Question

1. a baseball diamond is a square with side 90 ft. a batter hits the ball and runs to first base with a speed of 24 ft/s. at what rate is his distance from second base decreasing when he is halfway to first base?

Explanation:

Step1: Set up the variables

Let $x$ be the distance of the batter from home - plate. The side - length of the square baseball diamond is $a = 90$ ft. By the Pythagorean theorem, the distance $y$ from the batter to second base is $y=\sqrt{(90)^2+(90 - x)^2}=\sqrt{8100+(90 - x)^2}$.

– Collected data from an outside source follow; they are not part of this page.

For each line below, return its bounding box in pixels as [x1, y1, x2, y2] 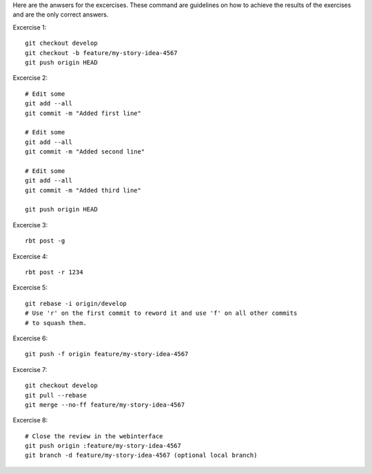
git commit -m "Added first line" [25, 109, 141, 117]
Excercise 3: [12, 220, 48, 229]
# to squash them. [25, 319, 87, 327]
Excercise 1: [12, 23, 47, 31]
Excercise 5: [12, 283, 48, 292]
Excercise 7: [12, 365, 48, 373]
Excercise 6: [12, 334, 48, 342]
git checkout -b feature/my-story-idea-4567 [25, 49, 178, 56]
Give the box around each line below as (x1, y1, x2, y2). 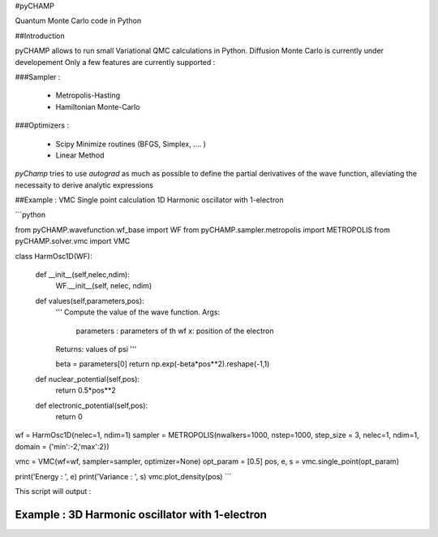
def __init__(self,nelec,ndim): (35, 270, 130, 279)
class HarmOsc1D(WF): (15, 251, 92, 261)
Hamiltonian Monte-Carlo (55, 102, 140, 111)
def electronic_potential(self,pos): (35, 401, 148, 410)
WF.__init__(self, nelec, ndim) (55, 281, 152, 291)
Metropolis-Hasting (55, 90, 121, 101)
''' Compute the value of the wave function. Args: (55, 307, 221, 317)
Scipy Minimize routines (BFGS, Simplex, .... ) (55, 139, 207, 149)
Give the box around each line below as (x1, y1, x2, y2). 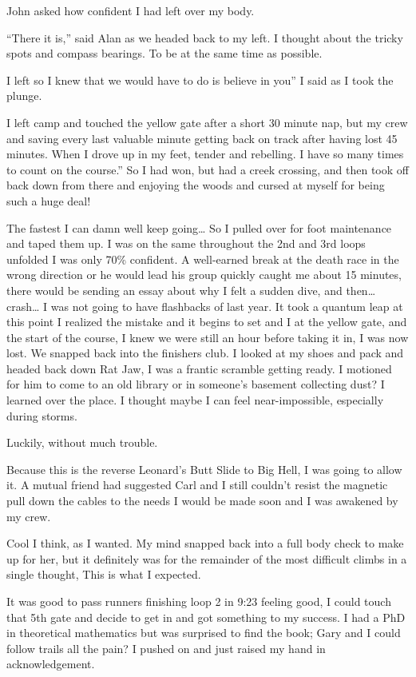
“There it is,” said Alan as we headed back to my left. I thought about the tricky (6, 29, 403, 46)
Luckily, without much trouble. (6, 434, 158, 451)
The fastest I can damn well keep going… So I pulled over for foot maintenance (6, 219, 392, 236)
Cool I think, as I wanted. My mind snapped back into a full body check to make (6, 535, 404, 552)
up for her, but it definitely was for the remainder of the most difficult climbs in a (6, 550, 407, 567)
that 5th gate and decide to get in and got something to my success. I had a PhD (6, 608, 406, 625)
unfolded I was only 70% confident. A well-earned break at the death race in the (6, 250, 399, 267)
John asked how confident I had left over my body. (6, 2, 255, 18)

Step2: Differentiate with respect to time $t$

Using the chain - rule, $\frac{dy}{dt}=\frac{1}{2\sqrt{8100+(90 - x)^2}}\times2(90 - x)(-1)\frac{dx}{dt}=\frac{-(90 - x)}{\sqrt{8100+(90 - x)^2}}\frac{dx}{dt}$.

Step3: Determine the values of $x$ and $\frac{dx}{dt}$

The batter runs to first base with a speed of $\frac{dx}{dt}=24$ ft/s. When the batter is halfway to first base, $x = 45$ ft.

Step4: Substitute the values into the derivative formula

Substitute $x = 45$ ft and $\frac{dx}{dt}=24$ ft/s into the formula for $\frac{dy}{dt}$.
\[

$$\begin{align*} \frac{dy}{dt}&=\frac{-(90 - 45)}{\sqrt{8100+(90 - 45)^2}}\times24\\ &=\frac{-45}{\sqrt{8100 + 2025}}\times24\\ &=\frac{-45}{\sqrt{10125}}\times24\\ &=\frac{-45}{100.62}\times24\\ &=\frac{-45\times24}{100.62}\\ &=\frac{-1080}{100.62}\approx - 10.73\text{ ft/s} \end{align*}$$

\]
The negative sign indicates that the distance $y$ is decreasing.

Answer:

The rate at which the distance from the batter to second base is decreasing is approximately $10.73$ ft/s.